┏━━
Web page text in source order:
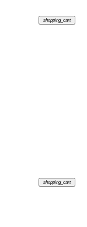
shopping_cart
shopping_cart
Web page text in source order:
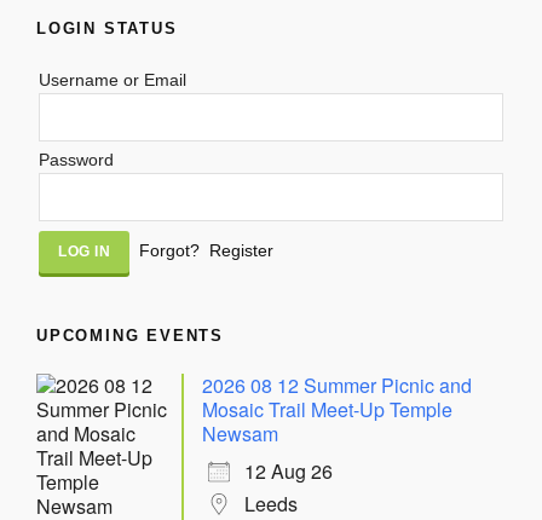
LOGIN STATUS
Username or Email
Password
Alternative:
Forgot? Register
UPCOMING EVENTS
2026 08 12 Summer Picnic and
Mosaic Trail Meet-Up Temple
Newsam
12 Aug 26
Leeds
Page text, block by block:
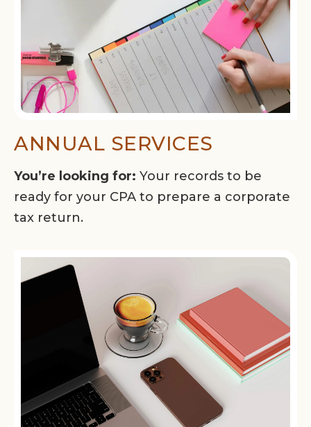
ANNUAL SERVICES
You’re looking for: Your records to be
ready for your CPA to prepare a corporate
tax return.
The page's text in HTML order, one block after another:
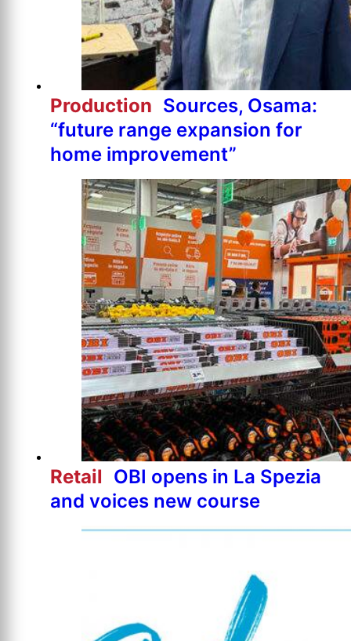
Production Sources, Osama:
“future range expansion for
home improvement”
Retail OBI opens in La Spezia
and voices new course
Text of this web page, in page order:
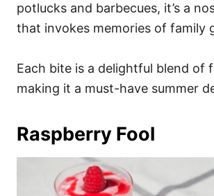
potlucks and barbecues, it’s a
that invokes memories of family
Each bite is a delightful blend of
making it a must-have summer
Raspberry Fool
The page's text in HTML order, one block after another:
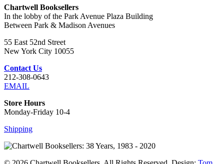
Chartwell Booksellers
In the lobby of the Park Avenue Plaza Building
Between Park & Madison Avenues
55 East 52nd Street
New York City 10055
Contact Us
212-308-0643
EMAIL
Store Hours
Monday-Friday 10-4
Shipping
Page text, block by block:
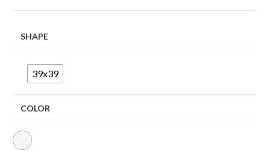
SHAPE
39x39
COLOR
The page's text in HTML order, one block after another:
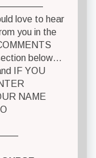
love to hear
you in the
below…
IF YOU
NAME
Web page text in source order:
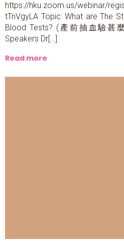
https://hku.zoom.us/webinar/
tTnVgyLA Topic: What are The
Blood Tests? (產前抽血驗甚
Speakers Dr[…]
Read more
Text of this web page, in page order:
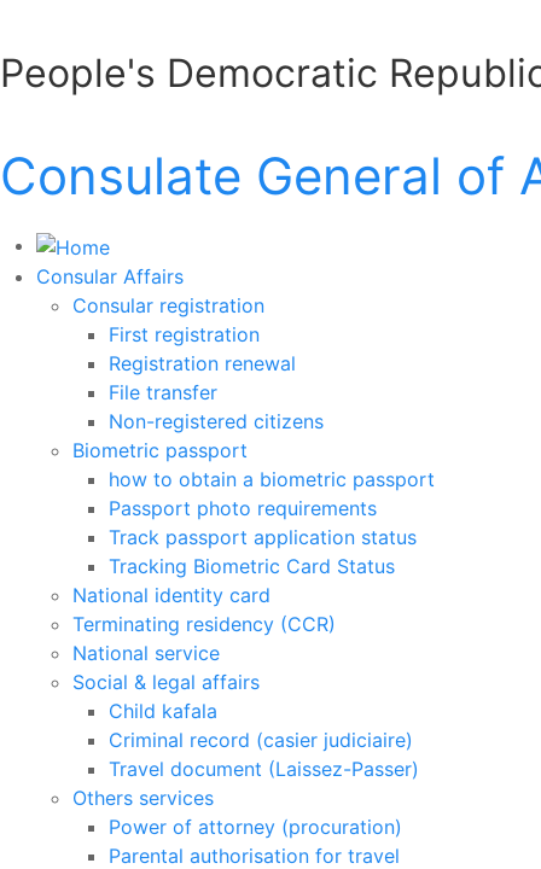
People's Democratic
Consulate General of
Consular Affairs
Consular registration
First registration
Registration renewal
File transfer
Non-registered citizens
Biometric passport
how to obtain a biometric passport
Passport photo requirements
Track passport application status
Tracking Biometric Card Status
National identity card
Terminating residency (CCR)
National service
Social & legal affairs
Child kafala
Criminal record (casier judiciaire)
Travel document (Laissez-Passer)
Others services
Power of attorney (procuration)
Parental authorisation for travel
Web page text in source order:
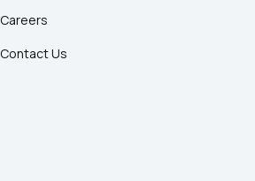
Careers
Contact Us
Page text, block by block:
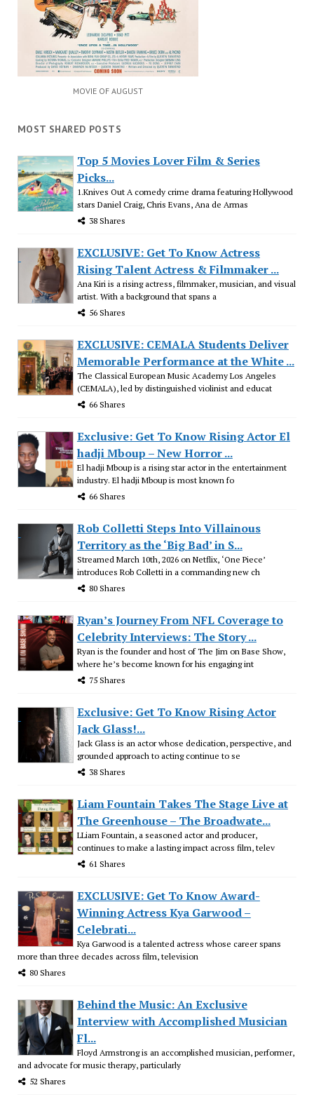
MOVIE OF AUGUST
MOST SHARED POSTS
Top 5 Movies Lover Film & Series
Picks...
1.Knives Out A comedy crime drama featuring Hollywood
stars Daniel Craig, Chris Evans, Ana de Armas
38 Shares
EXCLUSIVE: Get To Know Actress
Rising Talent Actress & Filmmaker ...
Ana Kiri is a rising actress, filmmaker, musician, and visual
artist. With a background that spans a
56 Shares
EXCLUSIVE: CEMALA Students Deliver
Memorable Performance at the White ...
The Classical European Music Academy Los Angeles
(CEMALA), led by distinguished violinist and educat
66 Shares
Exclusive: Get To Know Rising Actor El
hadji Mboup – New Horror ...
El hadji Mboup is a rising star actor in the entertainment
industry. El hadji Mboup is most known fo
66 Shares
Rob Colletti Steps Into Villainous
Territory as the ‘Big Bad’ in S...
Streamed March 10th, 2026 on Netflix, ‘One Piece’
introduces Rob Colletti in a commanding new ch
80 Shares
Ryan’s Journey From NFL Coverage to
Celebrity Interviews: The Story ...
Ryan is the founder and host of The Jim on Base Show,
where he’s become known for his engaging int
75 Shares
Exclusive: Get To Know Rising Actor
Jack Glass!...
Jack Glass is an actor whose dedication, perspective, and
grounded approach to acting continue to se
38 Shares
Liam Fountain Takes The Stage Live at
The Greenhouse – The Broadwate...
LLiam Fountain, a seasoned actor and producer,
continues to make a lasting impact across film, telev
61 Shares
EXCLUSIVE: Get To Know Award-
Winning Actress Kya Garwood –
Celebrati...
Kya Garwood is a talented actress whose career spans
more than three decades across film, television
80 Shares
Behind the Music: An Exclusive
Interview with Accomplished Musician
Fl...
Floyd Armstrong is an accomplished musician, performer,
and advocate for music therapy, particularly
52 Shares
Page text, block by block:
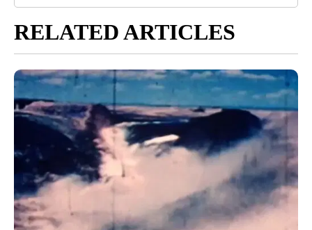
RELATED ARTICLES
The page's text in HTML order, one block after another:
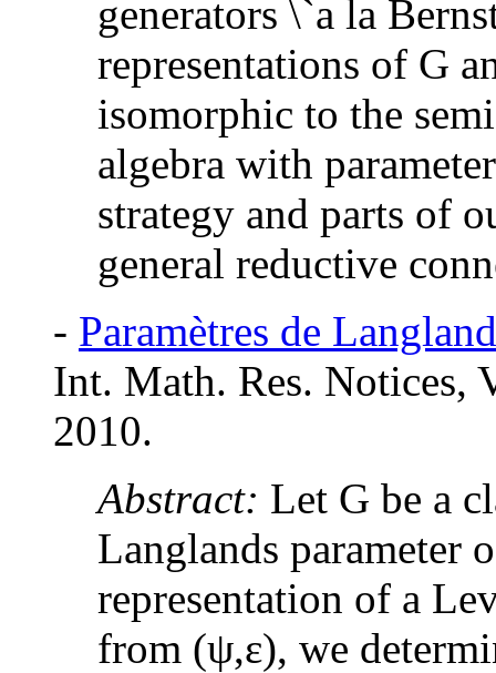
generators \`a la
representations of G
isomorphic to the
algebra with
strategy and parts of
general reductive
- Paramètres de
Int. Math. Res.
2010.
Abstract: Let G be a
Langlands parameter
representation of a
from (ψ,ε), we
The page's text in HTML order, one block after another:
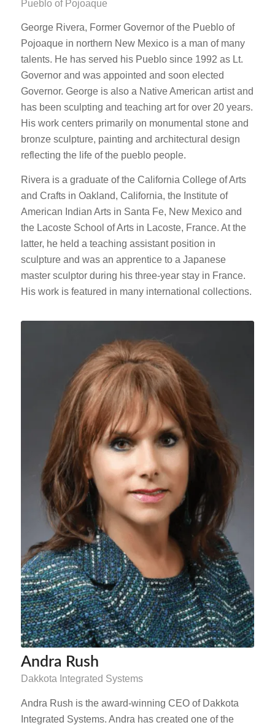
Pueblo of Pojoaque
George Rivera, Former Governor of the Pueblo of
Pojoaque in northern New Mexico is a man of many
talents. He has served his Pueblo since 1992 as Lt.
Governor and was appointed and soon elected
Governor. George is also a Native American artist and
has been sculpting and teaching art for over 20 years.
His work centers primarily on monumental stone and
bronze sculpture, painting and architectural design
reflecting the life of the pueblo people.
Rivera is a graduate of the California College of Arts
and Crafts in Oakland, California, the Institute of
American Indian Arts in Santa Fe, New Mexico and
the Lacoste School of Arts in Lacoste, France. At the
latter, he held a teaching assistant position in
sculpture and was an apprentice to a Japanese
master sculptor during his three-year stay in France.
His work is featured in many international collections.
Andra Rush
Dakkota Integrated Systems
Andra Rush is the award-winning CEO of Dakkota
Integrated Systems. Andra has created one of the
┗━━
WHAT YOU SHOULD DO: Could you give back the full listing word for word, leaving out the images?

ANSWER BOX:
Web page text in source order:
shopping_cart
shopping_cart
Web page text in source order:
LOGIN STATUS
Username or Email
Password
Alternative:
Forgot? Register
UPCOMING EVENTS
2026 08 12 Summer Picnic and
Mosaic Trail Meet-Up Temple
Newsam
12 Aug 26
Leeds
Page text, block by block:
ANNUAL SERVICES
You’re looking for: Your records to be
ready for your CPA to prepare a corporate
tax return.
The page's text in HTML order, one block after another:
Production Sources, Osama:
“future range expansion for
home improvement”
Retail OBI opens in La Spezia
and voices new course
Text of this web page, in page order:
potlucks and barbecues, it’s a
that invokes memories of family
Each bite is a delightful blend of
making it a must-have summer
Raspberry Fool
The page's text in HTML order, one block after another:
Chartwell Booksellers
In the lobby of the Park Avenue Plaza Building
Between Park & Madison Avenues
55 East 52nd Street
New York City 10055
Contact Us
212-308-0643
EMAIL
Store Hours
Monday-Friday 10-4
Shipping
Page text, block by block:
SHAPE
39x39
COLOR
The page's text in HTML order, one block after another:
love to hear
you in the
below…
IF YOU
NAME
Web page text in source order:
https://hku.zoom.us/webinar/
tTnVgyLA Topic: What are The
Blood Tests? (產前抽血驗甚
Speakers Dr[…]
Read more
Text of this web page, in page order:
People's Democratic
Consulate General of
Consular Affairs
Consular registration
First registration
Registration renewal
File transfer
Non-registered citizens
Biometric passport
how to obtain a biometric passport
Passport photo requirements
Track passport application status
Tracking Biometric Card Status
National identity card
Terminating residency (CCR)
National service
Social & legal affairs
Child kafala
Criminal record (casier judiciaire)
Travel document (Laissez-Passer)
Others services
Power of attorney (procuration)
Parental authorisation for travel
Web page text in source order:
Careers
Contact Us
Page text, block by block:
MOVIE OF AUGUST
MOST SHARED POSTS
Top 5 Movies Lover Film & Series
Picks...
1.Knives Out A comedy crime drama featuring Hollywood
stars Daniel Craig, Chris Evans, Ana de Armas
38 Shares
EXCLUSIVE: Get To Know Actress
Rising Talent Actress & Filmmaker ...
Ana Kiri is a rising actress, filmmaker, musician, and visual
artist. With a background that spans a
56 Shares
EXCLUSIVE: CEMALA Students Deliver
Memorable Performance at the White ...
The Classical European Music Academy Los Angeles
(CEMALA), led by distinguished violinist and educat
66 Shares
Exclusive: Get To Know Rising Actor El
hadji Mboup – New Horror ...
El hadji Mboup is a rising star actor in the entertainment
industry. El hadji Mboup is most known fo
66 Shares
Rob Colletti Steps Into Villainous
Territory as the ‘Big Bad’ in S...
Streamed March 10th, 2026 on Netflix, ‘One Piece’
introduces Rob Colletti in a commanding new ch
80 Shares
Ryan’s Journey From NFL Coverage to
Celebrity Interviews: The Story ...
Ryan is the founder and host of The Jim on Base Show,
where he’s become known for his engaging int
75 Shares
Exclusive: Get To Know Rising Actor
Jack Glass!...
Jack Glass is an actor whose dedication, perspective, and
grounded approach to acting continue to se
38 Shares
Liam Fountain Takes The Stage Live at
The Greenhouse – The Broadwate...
LLiam Fountain, a seasoned actor and producer,
continues to make a lasting impact across film, telev
61 Shares
EXCLUSIVE: Get To Know Award-
Winning Actress Kya Garwood –
Celebrati...
Kya Garwood is a talented actress whose career spans
more than three decades across film, television
80 Shares
Behind the Music: An Exclusive
Interview with Accomplished Musician
Fl...
Floyd Armstrong is an accomplished musician, performer,
and advocate for music therapy, particularly
52 Shares
Page text, block by block:
RELATED ARTICLES
The page's text in HTML order, one block after another:
generators \`a la
representations of G
isomorphic to the
algebra with
strategy and parts of
general reductive
- Paramètres de
Int. Math. Res.
2010.
Abstract: Let G be a
Langlands parameter
representation of a
from (ψ,ε), we
The page's text in HTML order, one block after another:
Pueblo of Pojoaque
George Rivera, Former Governor of the Pueblo of
Pojoaque in northern New Mexico is a man of many
talents. He has served his Pueblo since 1992 as Lt.
Governor and was appointed and soon elected
Governor. George is also a Native American artist and
has been sculpting and teaching art for over 20 years.
His work centers primarily on monumental stone and
bronze sculpture, painting and architectural design
reflecting the life of the pueblo people.
Rivera is a graduate of the California College of Arts
and Crafts in Oakland, California, the Institute of
American Indian Arts in Santa Fe, New Mexico and
the Lacoste School of Arts in Lacoste, France. At the
latter, he held a teaching assistant position in
sculpture and was an apprentice to a Japanese
master sculptor during his three-year stay in France.
His work is featured in many international collections.
Andra Rush
Dakkota Integrated Systems
Andra Rush is the award-winning CEO of Dakkota
Integrated Systems. Andra has created one of the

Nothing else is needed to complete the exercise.